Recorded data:
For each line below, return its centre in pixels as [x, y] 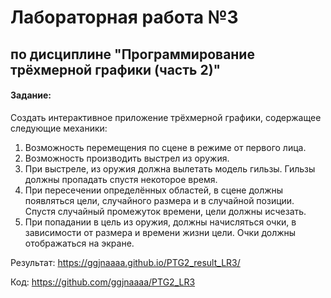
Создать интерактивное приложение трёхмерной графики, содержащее [166, 117]
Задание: [31, 95]
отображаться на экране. [79, 243]
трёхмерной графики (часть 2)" [116, 69]
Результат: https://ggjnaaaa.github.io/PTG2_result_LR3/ [125, 262]
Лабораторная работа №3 [124, 17]
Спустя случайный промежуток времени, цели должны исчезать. [165, 211]
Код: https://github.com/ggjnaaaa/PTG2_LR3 [103, 282]

_PROBLEM TO SOLVE_
Spot the lines above that mention "трёхмерной" and copy them.

_OUTPUT BELOW_
Создать интерактивное приложение трёхмерной графики, содержащее [166, 117]
трёхмерной графики (часть 2)" [116, 69]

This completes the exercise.